Kreatives Aufräumen

Kreatives Aufräumen

Kolumne von Eike Becker, "Immobilienwirtschaft" 07/2015

Zugang zu Ressourcen (ZIA) und Enthusiasmus (Make City) treffen sich nicht. Dabei müssen die verschiedenen gesellschaftlichen Gruppen voneinander wissen. Wer öffnet die Fensterläden, wer baut die Brücken?

Wie hab ich das als Kind gehasst! Wieder einmal war Sonntag. Abend. Und mein Bruder und ich hatten unsere Lego und Bauklotz Versuche wieder einmal nicht aufgeräumt.
Weil am Montag unser Spielzimmer wie immer gestaubsaugt werden sollte, beförderte unser Vater, unter der Bürde des erzieherischen Anspruchs plötzlich radikalisiert, alle auf dem Boden befindlichen Sachen kurzerhand aus dem Fenster in den Garten. Damals waren die Erziehungsmethoden noch deutlich rustikaler. Nicht ganz korrekt, aber die, die selber Kinder haben, können diesen Moment der Schwäche etwas milder bewerten.

So oder so ist Ordnung ein Kampfplatz der Generationen. Welche Ordnung? Wieviel Ordnung? Wieviel Eingriff? Wieviel Unordnung? Wieviel Freiheit von Ansprüchen anderer? Für uns war Aufräumen schlichtweg die Zerstörung von dem, was wir über Tage mit konzentrierter Arbeit aufgebaut hatten.

Aufräumen und Entscheiden ist auch heute nur selten toll.

Wie schwer ist es, sich von Liebgewonnenem zu trennen, von Eingespieltem zu lösen. Das aber ist genau der erste Schritt zu Abschied und Aufbruch, zu Allem, was vor uns liegt, zum Rest des Lebens. Voraussetzung auch für Innovation und Fortschritt.

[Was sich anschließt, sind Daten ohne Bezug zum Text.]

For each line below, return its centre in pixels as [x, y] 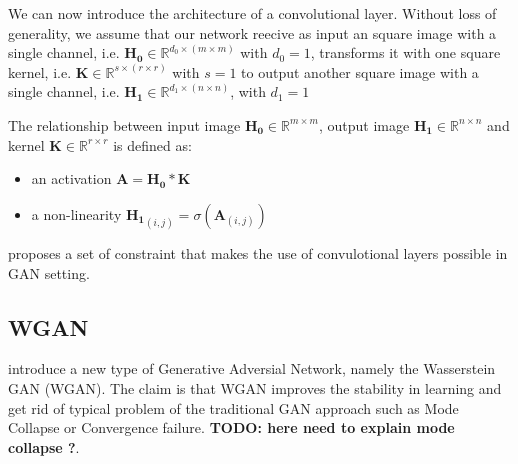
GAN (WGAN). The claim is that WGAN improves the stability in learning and [255, 388]
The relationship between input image [124, 124]
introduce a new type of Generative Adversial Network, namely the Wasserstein [252, 368]
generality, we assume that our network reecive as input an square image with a [252, 32]
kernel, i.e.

Doch wie im Kinderzimmer muss Neues innerhalb einer Gesellschaft oder einer Gruppe auch immer wieder neu errungen werden. Offene, inklusive Institutionen gehen diesen Prozess aktiv an und tun sich dabei deutlich leichter, als exklusive Ausschüsse. Waren es im England des 17. Jahrhunderts, zum Beginn der neuzeitlichen Demokratie mit dem Adel, den Bürgern und den Bauern angeblich nur drei wesentliche Gruppen, die um die Macht rangen und 1688 ihren König wählten, sind die Verhältnisse heute deutlich unübersichtlicher. Die Linien verlaufen fließend. Höhere Ansprüche, divergierende Bedürfnisse und vielfältigere Meinungsbildung führen zu einem Leben wie in der Waschmaschine.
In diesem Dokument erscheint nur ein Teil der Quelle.